Flocks & flocks of Birds: Campus studying electric scooter phenomena

Bird Scooters

Bird Scooters

RIVERSIDE, Calif. (www.ucr.edu) – A campus-wide group will meet this week to consider the proliferation of scooters on campus. The group will also factor more staid forms of wheeled devices, including skateboards and bicycles.

This past year, campus planners, transportation officials, and police began looking at the future of how pedestrians and wheeled devices will interact on campus.

The intensity ratcheted up this fall with a campus explosion of dockless electric scooters. First came the Bird-brand scooters, in early September; Lime-brand scooters followed by mid-October. The scooters, which move at speeds up to 20 mph, immediately complicated an already-complex mix of pedestrians and vehicles on wheels.

The group meeting Nov. 1 will consider short-term and long-term solutions. The long-term involves updating the campus’s Long Range Development Plan, or LRDP, which is a blueprint for campus development.

“This is especially important as our student population is also growing, and the pedestrian core of campus is getting more and more crowded,” Chief Financial Officer and Vice Chancellor for Planning and Budget Gerry Bomotti said. “We need to assure a safe environment for the entire university community.”

Riding scooters on campus sidewalks and pathways is a violation not only of campus policy, but also of UCR’s Standards of Conduct. Thus far, students haven’t been cited.
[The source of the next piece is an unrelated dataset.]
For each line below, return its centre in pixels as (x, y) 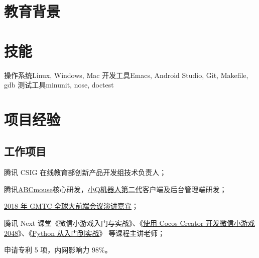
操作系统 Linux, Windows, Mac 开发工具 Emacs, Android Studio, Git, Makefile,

But the campus has not been idle. Transportation Services has aggressively collected scooters found on campus: more than 500 remain under lock and key, with UCR yet deciding under what conditions the scooters will be released.

One solution could be “geo-fencing” — a virtual boundary within which the scooters would not operate. Already, Bird and Lime “virtually” inform users that campus is a no-ride zone, but there’s nothing to penalize riders, or render the scooters inoperable.

Considerations extend beyond where the scooters should operate to whether scooter riders should wear helmets, and whether operators’ alcohol consumption can be subjected to testing.

“The goal is to find an amiable solution that supports campus mobility while providing a safe environment for all campus stakeholders,” said Irma Henderson, director of Transportation and Parking Services at UCR.

Campuses around the country are wrestling with the issue, and have looked at various remedies. Some have required scooters to be parked in bike racks. Others prohibit that practice. Many, like UCR, are impounding the scooters, and charging a fee for their release.